Thanks for those tips, I will try using the mount options when I do my tests (forcibly drag out power and up again) to make sure my system can survive power cuts properly. I did re-install armbian just now right before writing this reply and to my surprise everything works perfectly again. The UPS is something I will look into in case I do need it. I don't have that many power cuts, and there is this issue where my internet would take much longer time to come back up then the electricity.
I did attempt to fix it. The logs were of no use, as they ended the time my board got its power cut. As I said I tried restarting sshd manually, but it wouldn't even start, the task was just queued before the kernel crashed. After I pushed my seemingly not so big changes, the box wouldn't even give me a HDMI output, so I just considered the errors to be off bounds for my knowledge and proceeded to reinstall.
Having access to console is indeed good, I have a COM cable where I can probably access the serial console if necessary, but since I put my device inside a case for easy moving it's not that easy to attach the pins, but if it was truly necessary I guess I could plug it in and have the USB end on some other safe device like my router which boots using RAM.
As for the sdcard, I just ran fsck and said there were no errors, more I can't tell if it was corrupted, but I'd assume it was in some way due to the problems I'm having (and it potentially ran fsck itself as per defined in fstab? However, there's nothing in the logs about it. Since I had no logs at all could be it wasn't saved for some reason, and it repaired it before so I couldn't see any fs errors. But I believe the media has to be unmounted for it to be possible unless it does post-booting using tmpfs, excuse my lack in GNU/Linux knowledge it's a hobby after all). It could have been a smart move to get a x64/x86, but I am still sure a small device like this should be able to handle what I need without having to go for something bigger. There is also the fact that Intel is no longer planning to release new Atom-series CPUs which would make me have to go for a bigger CPU in the future.

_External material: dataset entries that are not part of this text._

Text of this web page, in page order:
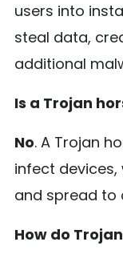
users into
steal data,
additional
Is a Trojan
No. A Trojan
infect
and spread to
How do
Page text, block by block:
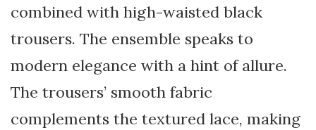
combined with high-waisted black
trousers. The ensemble speaks to
modern elegance with a hint of allure.
The trousers’ smooth fabric
complements the textured lace, making
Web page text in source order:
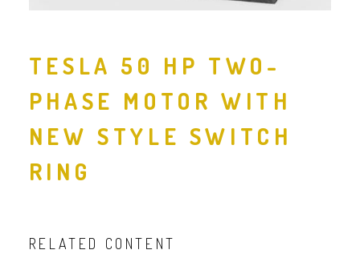
TESLA 50 HP TWO-
PHASE MOTOR WITH
NEW STYLE SWITCH
RING
RELATED CONTENT

This sounds very interesting, I didn't think of that. But wouldn't you potentially be charging the battery cells inside to death if it continously draws power and charges it back up again? As you said it only has circuitry for charging/discharging, so as per my understanding it would not be able to directly passthrough the current- But it might be too little to make a difference. I did some tests and I believe some lithium cells on heavy use ended up degrading to 75% of it's original capacity during a period of one and a half year, so if the device does not draw that much energy it should be able to last for a while although it will get less and less hours after some time?